Recently, pegylated interferons have shown considerable promise in the treatment of HBV infection.17,18 These agents have not been shown to be associated with the emergence of antiviral resistance; however, only 32% of HBeAg-positive patients achieve seroconversion.17 In the case of HBeAg-negative patients, only 59% and 43% achieved the endpoints of an HBV DNA level of fewer than 20 000 copies and a normal alanine aminotransferase level, respectively, 24 weeks after cessation of therapy.18 The durability of this response, in particular in a condition notorious for high relapse rates, is still questionable. While immune modulators can be used as first-line therapy, most patients will still not achieve a response, resulting in a continuing need for long-term nucleotide/nucleoside therapy in those who do not respond, or in those in whom immune modulators are contraindicated or who are intolerant of them.
These data strongly suggest that, as with HIV infection, combination therapy is the way to effectively manage chronic HBV infection in the long term.
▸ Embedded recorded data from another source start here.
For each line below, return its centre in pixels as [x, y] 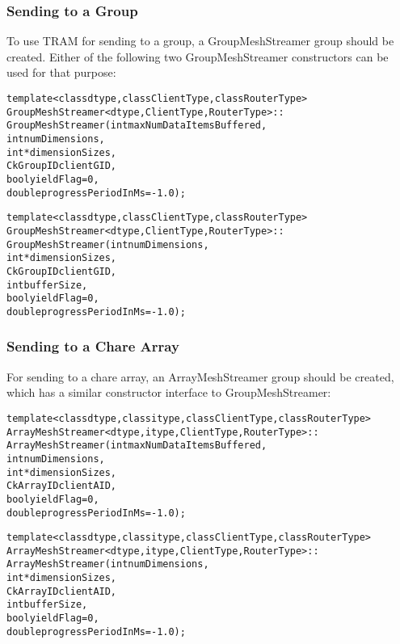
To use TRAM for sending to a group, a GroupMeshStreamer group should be [200, 41]
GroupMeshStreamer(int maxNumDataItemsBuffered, [137, 126]
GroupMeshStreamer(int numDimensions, [108, 244]
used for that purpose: [61, 72]
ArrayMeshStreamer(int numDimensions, [108, 564]
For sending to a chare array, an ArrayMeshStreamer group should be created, [200, 376]
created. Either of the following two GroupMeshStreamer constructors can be [198, 56]
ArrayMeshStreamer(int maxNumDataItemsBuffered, [137, 446]
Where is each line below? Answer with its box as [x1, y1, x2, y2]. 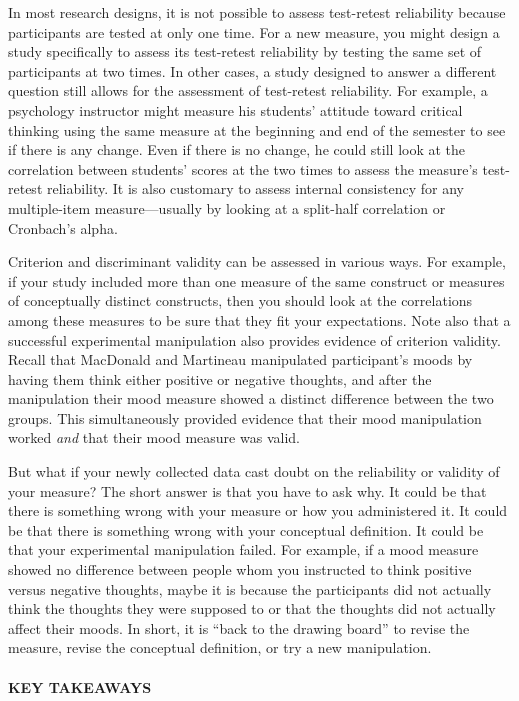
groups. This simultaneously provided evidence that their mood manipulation [8, 407, 482, 428]
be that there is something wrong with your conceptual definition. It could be [8, 519, 484, 540]
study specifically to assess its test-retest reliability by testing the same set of [8, 41, 482, 62]
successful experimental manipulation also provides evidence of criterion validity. [8, 329, 501, 350]
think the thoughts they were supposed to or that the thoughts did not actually [8, 598, 496, 619]
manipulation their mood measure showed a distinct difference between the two [8, 388, 494, 409]
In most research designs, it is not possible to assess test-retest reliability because [8, 2, 506, 22]
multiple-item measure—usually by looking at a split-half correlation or [8, 197, 446, 218]
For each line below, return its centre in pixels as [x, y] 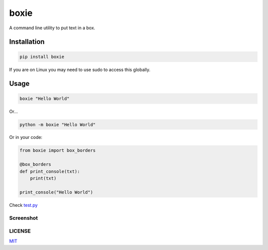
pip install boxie [42, 57]
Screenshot [24, 218]
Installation [27, 42]
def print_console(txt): [50, 171]
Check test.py [24, 205]
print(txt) [43, 178]
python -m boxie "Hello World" [58, 125]
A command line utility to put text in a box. [52, 28]
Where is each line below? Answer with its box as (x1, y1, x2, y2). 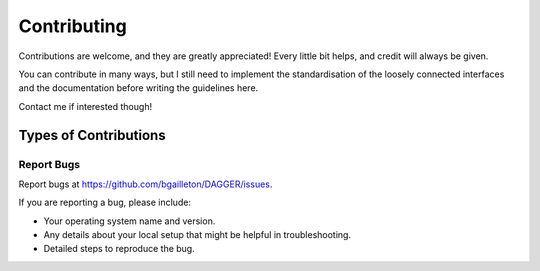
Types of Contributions (18, 126, 166, 144)
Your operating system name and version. (43, 215, 216, 227)
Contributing (18, 15, 127, 37)
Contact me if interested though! (18, 100, 153, 112)
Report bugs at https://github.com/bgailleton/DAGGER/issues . (18, 178, 273, 190)
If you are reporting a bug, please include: (18, 196, 192, 209)
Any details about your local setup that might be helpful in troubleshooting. (43, 229, 352, 241)
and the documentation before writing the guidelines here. (18, 82, 259, 94)
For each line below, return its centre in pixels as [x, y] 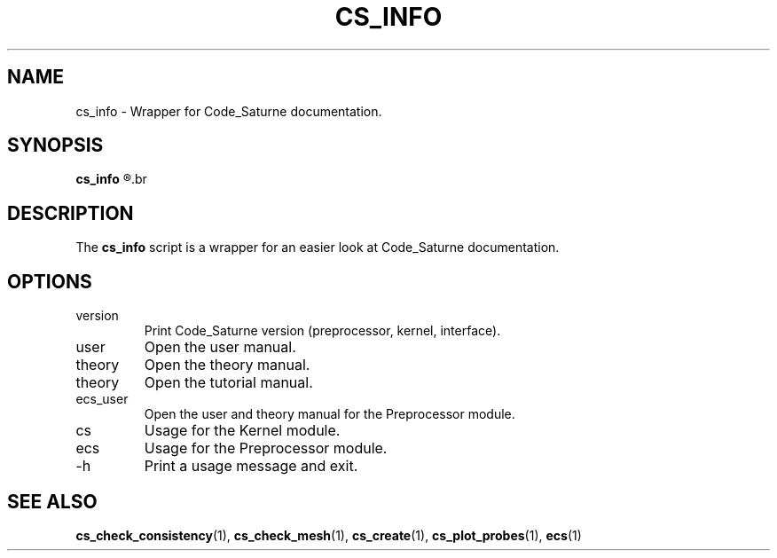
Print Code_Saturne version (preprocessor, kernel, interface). [322, 331]
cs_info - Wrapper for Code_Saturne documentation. [229, 111]
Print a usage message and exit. [251, 466]
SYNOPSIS [55, 145]
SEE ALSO [52, 501]
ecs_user [102, 399]
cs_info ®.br [111, 179]
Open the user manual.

Even though HBV is a different virus, the emerging data are consistent with what established virological principles would have predicted, as also seen in HIV. Further studies examining the role of de-novo combination therapy are warranted, but now is the time to move to combination therapy for patients who require long-term nucleoside analogue therapy for HBV, rather than waiting for this epidemic to evolve.